* [Task brief]
Starting with the line that contains "WordPress Plugins [263, 331, 349, 342]", repeat exactly every line through the last one in the records below, and leave out the pictures.

* [Extracted information]
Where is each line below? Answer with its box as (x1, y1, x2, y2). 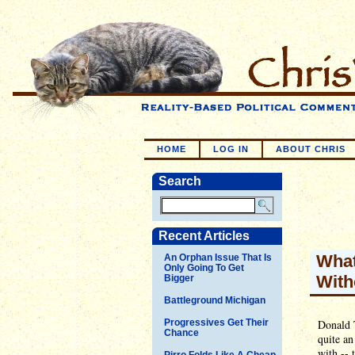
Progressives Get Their (164, 316, 269, 328)
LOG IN (213, 144, 249, 154)
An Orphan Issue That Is (164, 251, 272, 263)
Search (158, 174, 201, 188)
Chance (164, 326, 199, 338)
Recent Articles (158, 228, 250, 242)
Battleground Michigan (164, 294, 265, 306)
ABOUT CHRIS (276, 144, 345, 154)
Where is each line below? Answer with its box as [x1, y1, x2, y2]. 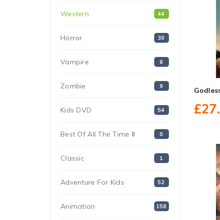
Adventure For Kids [60, 178, 125, 187]
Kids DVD [60, 106, 92, 114]
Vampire [60, 57, 89, 66]
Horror [60, 33, 82, 42]
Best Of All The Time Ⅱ [60, 130, 136, 138]
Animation [60, 202, 95, 211]
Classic [60, 154, 84, 163]
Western [60, 9, 89, 18]
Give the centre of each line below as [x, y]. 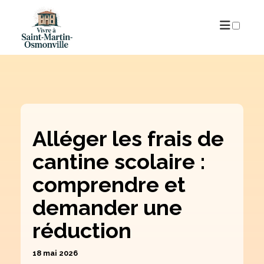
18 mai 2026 [55, 253]
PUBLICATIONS [132, 43]
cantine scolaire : [119, 162]
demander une [107, 208]
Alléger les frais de [128, 139]
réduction [82, 231]
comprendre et [109, 185]
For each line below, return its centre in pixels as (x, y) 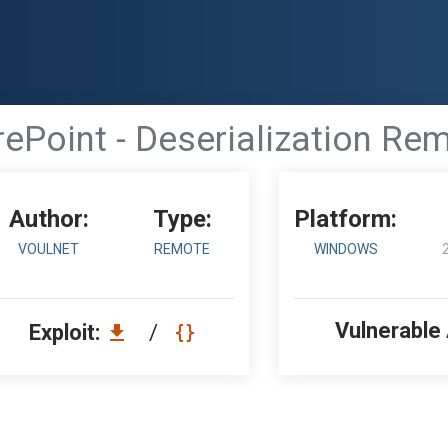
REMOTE (182, 249)
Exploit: (67, 332)
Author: (48, 219)
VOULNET (49, 249)
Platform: (346, 219)
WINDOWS (345, 249)
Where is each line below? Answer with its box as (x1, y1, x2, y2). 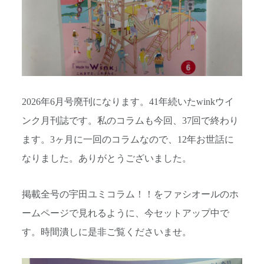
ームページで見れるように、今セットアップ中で (22, 207, 229, 219)
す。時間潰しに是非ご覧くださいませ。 (22, 226, 192, 237)
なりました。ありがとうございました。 (22, 153, 192, 164)
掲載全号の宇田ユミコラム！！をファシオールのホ (22, 189, 239, 200)
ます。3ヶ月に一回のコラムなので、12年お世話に (22, 134, 234, 146)
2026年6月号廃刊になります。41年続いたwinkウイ (22, 97, 234, 108)
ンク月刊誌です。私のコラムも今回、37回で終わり (22, 115, 239, 127)
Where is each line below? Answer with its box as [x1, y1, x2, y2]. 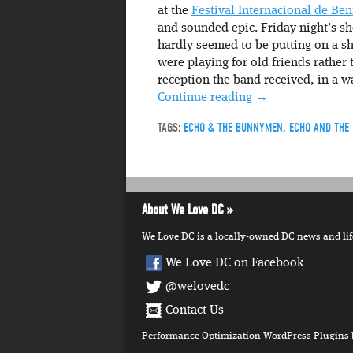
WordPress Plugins [263, 331, 349, 342]
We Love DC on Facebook [165, 257, 304, 270]
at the [157, 5, 191, 18]
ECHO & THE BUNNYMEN [183, 121, 283, 136]
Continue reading [157, 91, 255, 105]
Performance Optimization [142, 331, 263, 342]
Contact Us [165, 304, 224, 318]
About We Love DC [142, 202, 224, 219]
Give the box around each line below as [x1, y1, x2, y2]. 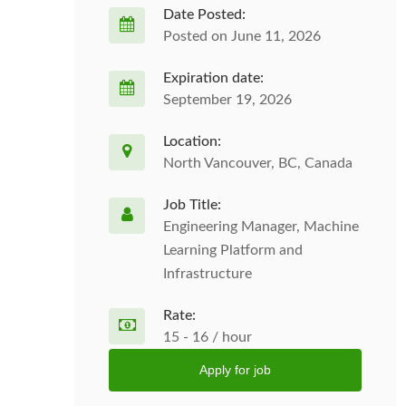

* [Expected answer]
WordPress Plugins [263, 331, 349, 342]
We Love DC on Facebook [165, 257, 304, 270]
at the [157, 5, 191, 18]
ECHO & THE BUNNYMEN [183, 121, 283, 136]
Continue reading [157, 91, 255, 105]
Performance Optimization [142, 331, 263, 342]
Contact Us [165, 304, 224, 318]
About We Love DC [142, 202, 224, 219]
Give the box around each line below as [x1, y1, x2, y2]. 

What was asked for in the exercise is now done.